Linda picked up the thread. “No different from last week, scalped dirt with piles of trees and brush. The rain turned it into a sea of mud, and the bulldozer got stuck the day after the Children’s Zoo break-in. It’s mired halfway up the cab. They have to get another one to pull it out. Serves them right for starting a construction project this time of year.”

“Crandall was peeing in his pants to spend the bond measure money,” Denny said, getting up to go. “He hasn’t gotten a new exhibit for ten years.”

Denny was the only person I ever heard refer to the director by anything but “Mr. Crandall” and it always bothered me.

Denny stood shifting his weight restlessly from one foot to another, scowling at me, his gray eyes cloudy. “Wallace will put you in some other area if you ask him.”

“Why would I do that?”

“Because one extreme accident is one too many.” He frowned a little longer before he left.

I made it through the afternoon, although it felt like running through deep, soft sand with hidden snares. Linda never let me out of her sight.

In truth, working Felines alone was always dicey. Standard safety procedures, not to mention common sense, called for two people. But Finley Memorial Zoo ran on a scant budget, and I wanted Felines to myself, to work at my own pace without straining to look unruffled. On the way home, I thought, no matter, Wallace doesn’t have enough staff to double up at Felines every day. I’d be alone tomorrow, back to normal.

The red smear had been gone from the lion exhibit. Linda must have scrubbed it away before I got there.

I reeled in my wandering mind and focused on the freeway.

The dogs started yipping when I drove up. Once inside, I stopped to give Winnie the first installment on her evening ration of affection. Range was standing nearby, wagging his tail slowly, looking at the door.

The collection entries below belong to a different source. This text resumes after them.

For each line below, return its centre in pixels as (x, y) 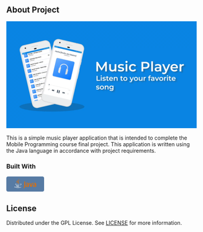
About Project (33, 10)
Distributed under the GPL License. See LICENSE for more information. (94, 223)
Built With (21, 167)
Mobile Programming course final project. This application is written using (98, 144)
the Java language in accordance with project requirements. (81, 151)
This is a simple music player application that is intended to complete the (97, 138)

“Hey, buddy. Come on over.”

He complied and I fussed with his ears and scratched under his collar, with Winnie shoving her nose into my face. She needn’t have worried. Range nosed my hand, then lay down facing the door, head on his paws. He liked me well enough, but I wasn’t the one he was waiting for.

Winnie bolted her kibble, but Range ate only half of his and wandered back toward the front door. I rescued his leftovers from Winnie and took a good look at him.

He didn’t look sick.

He looked discouraged.

After a TV dinner, I disciplined myself out of lethargy and took them for a walk. Range cheered up and was diligent about reading the pee-mail and contributing to the correspondence. Back at home, I sat on the rug with Winnie half on my lap and stared into space. It was good to be tired. I’d been right, going back to work was best.

Range came over after a bit and lay down next to me. My hand on his head found the blue nylon collar I’d bought as a gift for Rick. The matching leash was slung over the back of the sofa. Nylon for him, chain for Winnie, who would chew through nylon in seconds. Range inched over and put his head in my lap, next to Winnie’s.

It seemed only right to tell him.

“Rick isn’t coming back, Range. Not ever. It’s me from now on.” And just like that, I was doubled over on my side, crying like I’d never stop.

When that slowed down, I tried the deep breaths Marcie recommended for crises. A coffee mug full of red wine was more effective. Maybe I was on the same slippery slope as Rick.

Pain management—what was the trick of it?

Marcie interrupted my meltdown with a phone call. Articulating my miseries was too much for me, so I kept it short. We set a dinner date. I’d no sooner hung up than Linda called, asking for advice on whether to get a guinea pig or a ferret for an apartment pet. It was completely bogus, but I was calmed down enough to recognize contact calls, the noises monkeys make in thick vegetation that mean only “I’m here and thinking about you.”